Records provided section start

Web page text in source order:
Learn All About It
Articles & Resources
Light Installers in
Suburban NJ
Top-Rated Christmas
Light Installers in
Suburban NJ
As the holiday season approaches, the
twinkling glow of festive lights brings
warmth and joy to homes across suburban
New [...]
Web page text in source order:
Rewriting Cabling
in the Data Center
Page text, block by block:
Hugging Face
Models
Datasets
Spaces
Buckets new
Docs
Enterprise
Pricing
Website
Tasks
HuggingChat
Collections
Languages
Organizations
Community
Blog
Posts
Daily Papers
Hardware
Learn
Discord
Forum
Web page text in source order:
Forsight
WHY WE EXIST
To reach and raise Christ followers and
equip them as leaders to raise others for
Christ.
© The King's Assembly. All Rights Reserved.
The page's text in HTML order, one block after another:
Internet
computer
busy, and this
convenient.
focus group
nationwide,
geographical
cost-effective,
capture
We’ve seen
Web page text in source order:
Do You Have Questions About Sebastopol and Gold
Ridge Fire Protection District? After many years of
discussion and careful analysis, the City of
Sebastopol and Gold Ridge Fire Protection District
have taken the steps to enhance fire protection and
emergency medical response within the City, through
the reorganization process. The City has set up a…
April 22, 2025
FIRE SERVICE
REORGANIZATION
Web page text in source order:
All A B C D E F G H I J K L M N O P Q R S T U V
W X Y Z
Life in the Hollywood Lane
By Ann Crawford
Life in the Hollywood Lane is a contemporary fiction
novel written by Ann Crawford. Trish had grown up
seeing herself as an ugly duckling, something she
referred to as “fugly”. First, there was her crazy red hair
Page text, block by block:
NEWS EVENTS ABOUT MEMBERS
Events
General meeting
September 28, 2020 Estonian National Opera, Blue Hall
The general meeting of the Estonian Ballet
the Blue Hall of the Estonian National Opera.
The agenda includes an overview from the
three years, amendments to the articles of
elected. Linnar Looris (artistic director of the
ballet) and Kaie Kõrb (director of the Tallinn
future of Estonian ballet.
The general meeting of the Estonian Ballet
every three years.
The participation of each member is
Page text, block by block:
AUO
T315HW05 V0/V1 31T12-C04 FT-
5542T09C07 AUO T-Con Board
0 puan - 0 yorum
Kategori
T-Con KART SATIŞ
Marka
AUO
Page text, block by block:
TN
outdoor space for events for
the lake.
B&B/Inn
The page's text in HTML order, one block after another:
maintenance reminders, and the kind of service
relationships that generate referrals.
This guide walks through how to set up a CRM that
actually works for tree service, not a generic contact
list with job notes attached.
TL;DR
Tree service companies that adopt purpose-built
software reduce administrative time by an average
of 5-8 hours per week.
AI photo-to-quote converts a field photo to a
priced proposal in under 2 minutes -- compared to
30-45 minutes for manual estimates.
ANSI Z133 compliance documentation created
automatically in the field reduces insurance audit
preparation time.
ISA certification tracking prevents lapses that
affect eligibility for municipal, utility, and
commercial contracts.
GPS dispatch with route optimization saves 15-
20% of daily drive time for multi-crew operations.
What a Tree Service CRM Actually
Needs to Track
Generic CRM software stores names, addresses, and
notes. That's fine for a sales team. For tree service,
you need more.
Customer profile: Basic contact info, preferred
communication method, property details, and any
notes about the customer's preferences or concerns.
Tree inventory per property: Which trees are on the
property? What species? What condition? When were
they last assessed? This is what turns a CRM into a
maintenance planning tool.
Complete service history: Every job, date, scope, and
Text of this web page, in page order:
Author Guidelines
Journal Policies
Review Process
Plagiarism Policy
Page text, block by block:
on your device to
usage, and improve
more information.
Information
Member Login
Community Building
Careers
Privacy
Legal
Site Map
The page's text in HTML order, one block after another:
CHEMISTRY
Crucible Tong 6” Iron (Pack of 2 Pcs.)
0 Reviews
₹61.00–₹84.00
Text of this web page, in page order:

Records provided section end

All records above need to be set down again exactly as written.

**Response box:**
Web page text in source order:
Learn All About It
Articles & Resources
Light Installers in
Suburban NJ
Top-Rated Christmas
Light Installers in
Suburban NJ
As the holiday season approaches, the
twinkling glow of festive lights brings
warmth and joy to homes across suburban
New [...]
Web page text in source order:
Rewriting Cabling
in the Data Center
Page text, block by block:
Hugging Face
Models
Datasets
Spaces
Buckets new
Docs
Enterprise
Pricing
Website
Tasks
HuggingChat
Collections
Languages
Organizations
Community
Blog
Posts
Daily Papers
Hardware
Learn
Discord
Forum
Web page text in source order:
Forsight
WHY WE EXIST
To reach and raise Christ followers and
equip them as leaders to raise others for
Christ.
© The King's Assembly. All Rights Reserved.
The page's text in HTML order, one block after another:
Internet
computer
busy, and this
convenient.
focus group
nationwide,
geographical
cost-effective,
capture
We’ve seen
Web page text in source order:
Do You Have Questions About Sebastopol and Gold
Ridge Fire Protection District? After many years of
discussion and careful analysis, the City of
Sebastopol and Gold Ridge Fire Protection District
have taken the steps to enhance fire protection and
emergency medical response within the City, through
the reorganization process. The City has set up a…
April 22, 2025
FIRE SERVICE
REORGANIZATION
Web page text in source order:
All A B C D E F G H I J K L M N O P Q R S T U V
W X Y Z
Life in the Hollywood Lane
By Ann Crawford
Life in the Hollywood Lane is a contemporary fiction
novel written by Ann Crawford. Trish had grown up
seeing herself as an ugly duckling, something she
referred to as “fugly”. First, there was her crazy red hair
Page text, block by block:
NEWS EVENTS ABOUT MEMBERS
Events
General meeting
September 28, 2020 Estonian National Opera, Blue Hall
The general meeting of the Estonian Ballet
the Blue Hall of the Estonian National Opera.
The agenda includes an overview from the
three years, amendments to the articles of
elected. Linnar Looris (artistic director of the
ballet) and Kaie Kõrb (director of the Tallinn
future of Estonian ballet.
The general meeting of the Estonian Ballet
every three years.
The participation of each member is
Page text, block by block:
AUO
T315HW05 V0/V1 31T12-C04 FT-
5542T09C07 AUO T-Con Board
0 puan - 0 yorum
Kategori
T-Con KART SATIŞ
Marka
AUO
Page text, block by block:
TN
outdoor space for events for
the lake.
B&B/Inn
The page's text in HTML order, one block after another:
maintenance reminders, and the kind of service
relationships that generate referrals.
This guide walks through how to set up a CRM that
actually works for tree service, not a generic contact
list with job notes attached.
TL;DR
Tree service companies that adopt purpose-built
software reduce administrative time by an average
of 5-8 hours per week.
AI photo-to-quote converts a field photo to a
priced proposal in under 2 minutes -- compared to
30-45 minutes for manual estimates.
ANSI Z133 compliance documentation created
automatically in the field reduces insurance audit
preparation time.
ISA certification tracking prevents lapses that
affect eligibility for municipal, utility, and
commercial contracts.
GPS dispatch with route optimization saves 15-
20% of daily drive time for multi-crew operations.
What a Tree Service CRM Actually
Needs to Track
Generic CRM software stores names, addresses, and
notes. That's fine for a sales team. For tree service,
you need more.
Customer profile: Basic contact info, preferred
communication method, property details, and any
notes about the customer's preferences or concerns.
Tree inventory per property: Which trees are on the
property? What species? What condition? When were
they last assessed? This is what turns a CRM into a
maintenance planning tool.
Complete service history: Every job, date, scope, and
Text of this web page, in page order:
Author Guidelines
Journal Policies
Review Process
Plagiarism Policy
Page text, block by block:
on your device to
usage, and improve
more information.
Information
Member Login
Community Building
Careers
Privacy
Legal
Site Map
The page's text in HTML order, one block after another:
CHEMISTRY
Crucible Tong 6” Iron (Pack of 2 Pcs.)
0 Reviews
₹61.00–₹84.00
Text of this web page, in page order:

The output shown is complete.